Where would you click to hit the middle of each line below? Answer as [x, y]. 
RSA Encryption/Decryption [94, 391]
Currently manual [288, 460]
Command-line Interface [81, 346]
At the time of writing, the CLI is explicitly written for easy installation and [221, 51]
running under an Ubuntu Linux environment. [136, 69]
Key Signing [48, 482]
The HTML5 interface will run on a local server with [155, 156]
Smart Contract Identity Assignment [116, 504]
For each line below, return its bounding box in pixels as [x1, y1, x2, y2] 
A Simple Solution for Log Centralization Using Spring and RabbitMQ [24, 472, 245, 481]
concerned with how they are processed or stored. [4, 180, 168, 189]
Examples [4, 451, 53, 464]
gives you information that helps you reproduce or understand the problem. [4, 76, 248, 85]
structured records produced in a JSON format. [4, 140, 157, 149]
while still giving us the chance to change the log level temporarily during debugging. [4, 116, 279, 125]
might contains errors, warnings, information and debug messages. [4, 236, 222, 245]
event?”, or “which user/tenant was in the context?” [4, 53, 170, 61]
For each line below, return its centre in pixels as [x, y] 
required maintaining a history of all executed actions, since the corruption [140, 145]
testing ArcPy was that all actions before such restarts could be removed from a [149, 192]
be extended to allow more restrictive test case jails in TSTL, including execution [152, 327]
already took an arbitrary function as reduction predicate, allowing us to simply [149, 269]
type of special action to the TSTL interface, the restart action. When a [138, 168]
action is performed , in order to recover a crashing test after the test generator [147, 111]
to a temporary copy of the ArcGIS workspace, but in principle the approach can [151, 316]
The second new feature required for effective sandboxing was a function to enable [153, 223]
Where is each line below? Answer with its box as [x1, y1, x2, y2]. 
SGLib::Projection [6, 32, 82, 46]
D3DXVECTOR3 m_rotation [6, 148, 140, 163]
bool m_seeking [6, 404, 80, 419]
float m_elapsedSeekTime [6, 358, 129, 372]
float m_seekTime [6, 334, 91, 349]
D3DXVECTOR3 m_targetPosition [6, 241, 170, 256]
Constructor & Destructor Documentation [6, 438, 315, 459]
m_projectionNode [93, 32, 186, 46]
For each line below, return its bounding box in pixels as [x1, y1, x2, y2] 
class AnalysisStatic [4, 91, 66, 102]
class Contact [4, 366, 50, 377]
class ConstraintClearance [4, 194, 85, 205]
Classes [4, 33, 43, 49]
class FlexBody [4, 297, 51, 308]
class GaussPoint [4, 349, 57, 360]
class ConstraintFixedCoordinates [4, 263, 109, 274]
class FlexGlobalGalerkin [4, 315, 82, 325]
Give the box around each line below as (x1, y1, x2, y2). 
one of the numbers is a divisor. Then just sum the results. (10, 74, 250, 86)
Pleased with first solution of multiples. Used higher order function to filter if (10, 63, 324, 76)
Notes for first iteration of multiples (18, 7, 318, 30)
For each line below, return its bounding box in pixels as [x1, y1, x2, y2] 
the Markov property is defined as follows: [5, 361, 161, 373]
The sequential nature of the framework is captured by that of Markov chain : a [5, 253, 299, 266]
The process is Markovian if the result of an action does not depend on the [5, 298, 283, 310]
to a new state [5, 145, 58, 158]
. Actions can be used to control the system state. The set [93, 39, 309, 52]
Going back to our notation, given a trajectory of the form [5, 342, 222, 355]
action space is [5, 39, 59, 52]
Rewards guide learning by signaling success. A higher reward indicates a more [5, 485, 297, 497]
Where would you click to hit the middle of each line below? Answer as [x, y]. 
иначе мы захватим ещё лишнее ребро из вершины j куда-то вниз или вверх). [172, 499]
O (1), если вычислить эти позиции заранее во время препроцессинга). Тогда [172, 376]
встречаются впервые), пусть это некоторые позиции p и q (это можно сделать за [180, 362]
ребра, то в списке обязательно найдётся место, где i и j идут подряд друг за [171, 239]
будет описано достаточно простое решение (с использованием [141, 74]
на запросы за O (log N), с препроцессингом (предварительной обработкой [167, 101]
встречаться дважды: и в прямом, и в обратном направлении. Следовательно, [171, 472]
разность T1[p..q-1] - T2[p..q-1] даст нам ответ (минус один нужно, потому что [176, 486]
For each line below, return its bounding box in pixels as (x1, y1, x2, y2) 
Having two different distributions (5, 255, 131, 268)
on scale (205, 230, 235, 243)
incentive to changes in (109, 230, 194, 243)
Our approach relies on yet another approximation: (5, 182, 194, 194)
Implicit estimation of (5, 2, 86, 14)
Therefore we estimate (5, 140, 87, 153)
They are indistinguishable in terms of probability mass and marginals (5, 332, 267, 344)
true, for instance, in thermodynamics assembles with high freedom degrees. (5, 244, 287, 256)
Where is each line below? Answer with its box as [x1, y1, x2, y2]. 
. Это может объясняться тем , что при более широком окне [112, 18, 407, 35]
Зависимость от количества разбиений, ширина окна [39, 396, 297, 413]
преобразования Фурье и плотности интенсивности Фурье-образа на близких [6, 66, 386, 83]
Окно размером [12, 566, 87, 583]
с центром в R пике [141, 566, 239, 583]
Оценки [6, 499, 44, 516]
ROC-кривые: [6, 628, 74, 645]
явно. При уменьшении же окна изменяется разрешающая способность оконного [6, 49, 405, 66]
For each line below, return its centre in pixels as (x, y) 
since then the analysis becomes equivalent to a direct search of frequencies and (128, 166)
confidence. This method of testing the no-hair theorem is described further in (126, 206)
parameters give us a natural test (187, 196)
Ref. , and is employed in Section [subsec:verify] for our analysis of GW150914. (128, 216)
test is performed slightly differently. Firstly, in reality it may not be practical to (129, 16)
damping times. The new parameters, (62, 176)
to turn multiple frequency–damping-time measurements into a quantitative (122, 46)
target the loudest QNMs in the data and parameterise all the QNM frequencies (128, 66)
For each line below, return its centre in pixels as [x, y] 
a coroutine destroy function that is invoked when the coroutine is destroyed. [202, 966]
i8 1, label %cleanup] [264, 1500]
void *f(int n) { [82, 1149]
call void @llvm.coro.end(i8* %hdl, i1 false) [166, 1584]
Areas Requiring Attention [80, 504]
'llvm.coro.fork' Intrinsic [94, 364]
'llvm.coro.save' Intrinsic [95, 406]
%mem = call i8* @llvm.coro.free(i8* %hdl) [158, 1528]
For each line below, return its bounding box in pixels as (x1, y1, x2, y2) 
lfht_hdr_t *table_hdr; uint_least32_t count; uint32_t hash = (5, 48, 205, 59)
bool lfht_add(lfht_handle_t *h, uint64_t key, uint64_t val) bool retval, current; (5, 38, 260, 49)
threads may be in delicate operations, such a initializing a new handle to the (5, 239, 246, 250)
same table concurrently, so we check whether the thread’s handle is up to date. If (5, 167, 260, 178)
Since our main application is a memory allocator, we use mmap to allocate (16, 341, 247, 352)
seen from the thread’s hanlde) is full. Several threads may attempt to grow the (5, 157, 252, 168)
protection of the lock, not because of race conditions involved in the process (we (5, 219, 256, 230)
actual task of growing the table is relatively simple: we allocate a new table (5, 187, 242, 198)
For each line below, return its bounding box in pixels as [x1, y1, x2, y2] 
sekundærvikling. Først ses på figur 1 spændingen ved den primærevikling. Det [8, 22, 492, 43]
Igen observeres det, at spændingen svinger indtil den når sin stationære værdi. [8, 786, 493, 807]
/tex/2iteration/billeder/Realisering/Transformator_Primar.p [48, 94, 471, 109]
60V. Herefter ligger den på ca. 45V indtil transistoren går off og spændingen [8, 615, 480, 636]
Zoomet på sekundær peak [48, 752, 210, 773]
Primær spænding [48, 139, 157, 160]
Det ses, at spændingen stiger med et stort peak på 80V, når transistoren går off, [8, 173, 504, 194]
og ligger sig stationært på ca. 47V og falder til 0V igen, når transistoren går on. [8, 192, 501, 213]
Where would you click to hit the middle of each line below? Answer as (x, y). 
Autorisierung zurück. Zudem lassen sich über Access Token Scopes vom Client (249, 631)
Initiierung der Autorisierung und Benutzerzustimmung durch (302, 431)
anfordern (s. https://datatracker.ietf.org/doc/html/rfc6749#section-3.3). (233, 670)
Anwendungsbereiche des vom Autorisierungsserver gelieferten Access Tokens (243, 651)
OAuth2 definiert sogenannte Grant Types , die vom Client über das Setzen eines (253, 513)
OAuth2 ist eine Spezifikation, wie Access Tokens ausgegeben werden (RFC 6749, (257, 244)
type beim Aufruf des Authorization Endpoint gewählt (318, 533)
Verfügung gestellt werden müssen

- - -

In the listing above, find the line holding "The process is" and the line holding "on scale (205, 230, 235, 243)", then output those two lines and every line between them exactly.

The process is Markovian if the result of an action does not depend on the [5, 298, 283, 310]
to a new state [5, 145, 58, 158]
. Actions can be used to control the system state. The set [93, 39, 309, 52]
Going back to our notation, given a trajectory of the form [5, 342, 222, 355]
action space is [5, 39, 59, 52]
Rewards guide learning by signaling success. A higher reward indicates a more [5, 485, 297, 497]
Where would you click to hit the middle of each line below? Answer as [x, y]. 
иначе мы захватим ещё лишнее ребро из вершины j куда-то вниз или вверх). [172, 499]
O (1), если вычислить эти позиции заранее во время препроцессинга). Тогда [172, 376]
встречаются впервые), пусть это некоторые позиции p и q (это можно сделать за [180, 362]
ребра, то в списке обязательно найдётся место, где i и j идут подряд друг за [171, 239]
будет описано достаточно простое решение (с использованием [141, 74]
на запросы за O (log N), с препроцессингом (предварительной обработкой [167, 101]
встречаться дважды: и в прямом, и в обратном направлении. Следовательно, [171, 472]
разность T1[p..q-1] - T2[p..q-1] даст нам ответ (минус один нужно, потому что [176, 486]
For each line below, return its bounding box in pixels as (x1, y1, x2, y2) 
Having two different distributions (5, 255, 131, 268)
on scale (205, 230, 235, 243)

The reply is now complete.